CPU Ready time is the root cause

A Ready time measurement above 5% is a symptom of CPU contention taking place on an ESXi host. A measurement above 10% is a serious problem. This measurement indicates that the host doesn’t have enough resources to satisfy the demand of all the virtual machines it hosts. As a result, virtual machines are competing for CPU cycles. The machines that lose this competition can’t perform their jobs.

Note that if you were to only monitor the load of this embattled virtual machine, you wouldn’t detect any significant issue. This is because the problem originates with the ESXi host, which is not capable of providing adequate processing cycles to this virtual machine.

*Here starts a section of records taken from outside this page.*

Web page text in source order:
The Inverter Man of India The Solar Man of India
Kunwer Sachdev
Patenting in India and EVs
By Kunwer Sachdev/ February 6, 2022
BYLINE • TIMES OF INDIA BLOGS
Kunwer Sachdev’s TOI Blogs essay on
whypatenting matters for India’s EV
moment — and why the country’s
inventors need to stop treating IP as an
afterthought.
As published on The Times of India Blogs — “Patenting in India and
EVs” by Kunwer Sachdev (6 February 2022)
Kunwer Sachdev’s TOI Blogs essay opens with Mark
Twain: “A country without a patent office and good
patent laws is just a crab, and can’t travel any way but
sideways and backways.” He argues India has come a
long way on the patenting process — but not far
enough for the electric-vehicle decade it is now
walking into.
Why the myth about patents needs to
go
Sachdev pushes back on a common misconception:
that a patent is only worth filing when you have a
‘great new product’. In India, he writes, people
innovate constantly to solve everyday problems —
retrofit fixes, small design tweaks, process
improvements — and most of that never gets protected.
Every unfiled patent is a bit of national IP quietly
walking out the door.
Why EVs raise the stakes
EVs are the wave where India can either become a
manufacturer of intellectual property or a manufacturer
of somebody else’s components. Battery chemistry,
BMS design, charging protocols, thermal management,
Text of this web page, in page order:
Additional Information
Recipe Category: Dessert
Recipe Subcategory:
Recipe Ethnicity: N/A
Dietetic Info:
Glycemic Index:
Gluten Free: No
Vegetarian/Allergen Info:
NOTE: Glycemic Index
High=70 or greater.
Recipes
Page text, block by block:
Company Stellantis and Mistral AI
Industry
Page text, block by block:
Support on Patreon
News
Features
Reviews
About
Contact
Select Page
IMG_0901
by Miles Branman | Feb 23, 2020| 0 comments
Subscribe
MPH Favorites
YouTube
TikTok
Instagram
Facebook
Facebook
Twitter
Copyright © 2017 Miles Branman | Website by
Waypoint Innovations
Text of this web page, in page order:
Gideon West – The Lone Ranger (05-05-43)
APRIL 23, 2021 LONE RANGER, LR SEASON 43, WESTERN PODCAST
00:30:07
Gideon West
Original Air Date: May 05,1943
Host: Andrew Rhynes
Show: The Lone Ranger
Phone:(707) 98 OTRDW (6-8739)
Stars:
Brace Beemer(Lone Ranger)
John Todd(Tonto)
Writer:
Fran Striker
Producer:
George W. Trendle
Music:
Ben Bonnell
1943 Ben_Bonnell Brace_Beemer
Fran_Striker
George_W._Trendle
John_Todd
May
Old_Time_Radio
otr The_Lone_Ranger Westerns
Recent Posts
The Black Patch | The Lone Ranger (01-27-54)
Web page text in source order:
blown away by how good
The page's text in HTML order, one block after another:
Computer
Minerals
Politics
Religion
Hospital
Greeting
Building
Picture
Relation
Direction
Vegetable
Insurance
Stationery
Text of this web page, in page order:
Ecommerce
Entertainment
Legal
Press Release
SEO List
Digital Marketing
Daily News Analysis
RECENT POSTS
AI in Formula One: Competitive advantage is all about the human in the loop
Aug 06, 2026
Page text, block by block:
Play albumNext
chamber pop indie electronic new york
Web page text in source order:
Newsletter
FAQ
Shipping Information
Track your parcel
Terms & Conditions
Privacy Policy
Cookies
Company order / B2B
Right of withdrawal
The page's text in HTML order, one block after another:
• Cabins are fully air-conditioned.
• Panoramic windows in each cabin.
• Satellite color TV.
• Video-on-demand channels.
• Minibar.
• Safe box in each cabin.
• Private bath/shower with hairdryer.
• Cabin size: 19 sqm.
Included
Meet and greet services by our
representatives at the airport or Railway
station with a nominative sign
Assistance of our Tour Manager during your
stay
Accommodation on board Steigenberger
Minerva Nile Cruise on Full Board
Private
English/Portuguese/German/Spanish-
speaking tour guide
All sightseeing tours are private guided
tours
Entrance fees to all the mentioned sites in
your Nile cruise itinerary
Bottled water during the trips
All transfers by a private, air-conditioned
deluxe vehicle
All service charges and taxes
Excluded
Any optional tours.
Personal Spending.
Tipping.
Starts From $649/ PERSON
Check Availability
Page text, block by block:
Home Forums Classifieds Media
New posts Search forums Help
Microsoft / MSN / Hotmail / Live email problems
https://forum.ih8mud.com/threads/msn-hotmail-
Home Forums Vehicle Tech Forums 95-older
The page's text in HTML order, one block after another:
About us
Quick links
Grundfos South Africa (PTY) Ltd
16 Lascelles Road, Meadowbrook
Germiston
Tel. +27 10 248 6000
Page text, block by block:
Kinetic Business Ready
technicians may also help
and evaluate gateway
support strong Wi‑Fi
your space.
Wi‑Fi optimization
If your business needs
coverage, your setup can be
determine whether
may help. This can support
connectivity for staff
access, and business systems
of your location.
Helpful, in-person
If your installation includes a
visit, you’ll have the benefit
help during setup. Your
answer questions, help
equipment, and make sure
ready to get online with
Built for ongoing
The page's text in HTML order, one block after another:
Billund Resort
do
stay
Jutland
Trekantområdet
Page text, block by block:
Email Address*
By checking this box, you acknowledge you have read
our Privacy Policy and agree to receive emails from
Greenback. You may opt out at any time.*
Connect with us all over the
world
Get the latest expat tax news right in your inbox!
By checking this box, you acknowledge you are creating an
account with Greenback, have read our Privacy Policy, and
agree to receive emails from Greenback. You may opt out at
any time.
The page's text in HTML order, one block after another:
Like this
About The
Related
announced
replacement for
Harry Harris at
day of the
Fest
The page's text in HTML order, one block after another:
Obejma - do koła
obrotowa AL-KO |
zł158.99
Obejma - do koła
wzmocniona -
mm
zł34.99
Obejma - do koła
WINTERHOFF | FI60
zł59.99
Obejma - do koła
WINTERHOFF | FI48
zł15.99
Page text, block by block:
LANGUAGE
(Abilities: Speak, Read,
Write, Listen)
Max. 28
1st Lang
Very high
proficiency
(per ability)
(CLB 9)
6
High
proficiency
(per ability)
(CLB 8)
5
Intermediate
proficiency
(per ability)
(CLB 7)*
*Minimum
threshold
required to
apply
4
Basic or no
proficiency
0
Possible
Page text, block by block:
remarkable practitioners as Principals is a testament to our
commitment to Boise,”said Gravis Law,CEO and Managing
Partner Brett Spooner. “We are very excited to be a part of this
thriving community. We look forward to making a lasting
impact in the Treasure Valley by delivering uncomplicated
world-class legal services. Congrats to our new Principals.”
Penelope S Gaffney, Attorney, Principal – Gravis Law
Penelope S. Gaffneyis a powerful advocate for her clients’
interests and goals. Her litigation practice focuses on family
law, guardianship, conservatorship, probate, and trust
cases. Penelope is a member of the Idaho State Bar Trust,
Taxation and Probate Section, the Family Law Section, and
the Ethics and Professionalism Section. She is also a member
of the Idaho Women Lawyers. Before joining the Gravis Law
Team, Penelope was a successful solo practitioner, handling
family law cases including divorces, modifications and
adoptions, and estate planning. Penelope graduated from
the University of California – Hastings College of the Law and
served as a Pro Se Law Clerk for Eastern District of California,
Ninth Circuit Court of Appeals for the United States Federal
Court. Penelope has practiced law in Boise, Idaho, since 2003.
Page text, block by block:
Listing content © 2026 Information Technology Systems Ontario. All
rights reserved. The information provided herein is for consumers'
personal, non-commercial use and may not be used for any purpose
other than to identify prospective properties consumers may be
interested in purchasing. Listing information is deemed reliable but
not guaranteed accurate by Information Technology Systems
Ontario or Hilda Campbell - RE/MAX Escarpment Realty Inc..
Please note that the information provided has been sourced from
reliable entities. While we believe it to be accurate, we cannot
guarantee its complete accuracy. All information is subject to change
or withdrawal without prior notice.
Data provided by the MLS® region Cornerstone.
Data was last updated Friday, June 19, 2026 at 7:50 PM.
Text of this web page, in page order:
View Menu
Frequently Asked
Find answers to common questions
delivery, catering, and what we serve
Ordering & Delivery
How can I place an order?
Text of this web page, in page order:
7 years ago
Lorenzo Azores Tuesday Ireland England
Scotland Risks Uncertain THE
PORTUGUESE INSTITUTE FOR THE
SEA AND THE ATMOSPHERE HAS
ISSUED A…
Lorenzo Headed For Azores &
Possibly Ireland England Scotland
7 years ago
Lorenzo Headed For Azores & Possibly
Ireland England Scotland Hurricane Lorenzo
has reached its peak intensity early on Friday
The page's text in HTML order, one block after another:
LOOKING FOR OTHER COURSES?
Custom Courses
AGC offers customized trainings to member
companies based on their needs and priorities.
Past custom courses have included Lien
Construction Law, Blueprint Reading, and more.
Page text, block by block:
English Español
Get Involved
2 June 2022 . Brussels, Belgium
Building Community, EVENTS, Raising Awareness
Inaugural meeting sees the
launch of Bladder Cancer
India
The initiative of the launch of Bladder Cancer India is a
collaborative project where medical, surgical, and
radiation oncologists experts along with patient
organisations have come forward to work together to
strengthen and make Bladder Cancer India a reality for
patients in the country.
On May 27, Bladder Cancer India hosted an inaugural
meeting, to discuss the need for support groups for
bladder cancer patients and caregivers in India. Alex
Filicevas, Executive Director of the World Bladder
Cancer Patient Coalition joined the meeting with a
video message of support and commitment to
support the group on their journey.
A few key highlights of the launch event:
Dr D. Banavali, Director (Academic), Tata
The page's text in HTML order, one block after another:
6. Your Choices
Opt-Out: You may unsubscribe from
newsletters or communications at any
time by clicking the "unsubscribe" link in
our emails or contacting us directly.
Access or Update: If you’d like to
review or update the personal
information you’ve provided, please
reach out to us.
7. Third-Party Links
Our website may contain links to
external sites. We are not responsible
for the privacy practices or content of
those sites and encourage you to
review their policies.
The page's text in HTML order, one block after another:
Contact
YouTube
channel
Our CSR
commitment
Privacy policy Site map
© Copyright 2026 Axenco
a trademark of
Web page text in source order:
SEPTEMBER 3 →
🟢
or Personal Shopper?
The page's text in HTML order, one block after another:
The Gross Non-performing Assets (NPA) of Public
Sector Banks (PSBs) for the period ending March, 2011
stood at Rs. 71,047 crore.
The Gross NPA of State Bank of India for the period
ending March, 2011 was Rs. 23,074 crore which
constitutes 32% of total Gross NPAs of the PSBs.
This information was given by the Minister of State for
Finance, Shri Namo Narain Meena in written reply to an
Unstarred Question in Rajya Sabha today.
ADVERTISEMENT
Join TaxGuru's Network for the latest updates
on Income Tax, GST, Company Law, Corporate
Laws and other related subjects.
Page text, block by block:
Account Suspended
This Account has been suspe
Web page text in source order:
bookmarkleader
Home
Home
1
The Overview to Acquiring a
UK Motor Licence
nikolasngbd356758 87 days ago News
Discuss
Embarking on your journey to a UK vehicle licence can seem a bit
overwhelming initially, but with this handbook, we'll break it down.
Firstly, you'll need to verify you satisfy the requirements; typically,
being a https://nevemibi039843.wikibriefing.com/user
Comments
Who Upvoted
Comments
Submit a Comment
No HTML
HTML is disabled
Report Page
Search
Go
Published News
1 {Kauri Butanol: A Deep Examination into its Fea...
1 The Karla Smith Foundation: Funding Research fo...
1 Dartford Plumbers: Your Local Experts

Understand the dependencies

Still not 100% convinced that a lack of resources for virtual machine ’eT-m5-Win7-64bit’ is the root cause of this problem (application response time degradation)? It’s time to investigate the dependencies.

Return to the Problem details page and click the graph showing component dependencies to view how the problem evolved.

The graph that shows dependencies between all affected entities is the link to a special player which allows you to see how we figured out the root of the problem.

Now you can see that all the virtual machines involved in this problem reside on the same ESXi host. And the most adversely affected virtual machine is responsible for running the web application.

We can say now with confidence that we know what the root cause of this problem is. 

This problem has dependencies spanning across all tiers. You can follow how the problem evolved in time using our special player.

Prevent the recurrence of this problem

How can you safeguard against this problem occurring again in the future?

  • Move the virtual machine that runs your application to a different ESXi host where it will have sufficient resources.
  • Adjust your resource pool policy so that in the future the virtual machine that runs your application receives priority access to resources.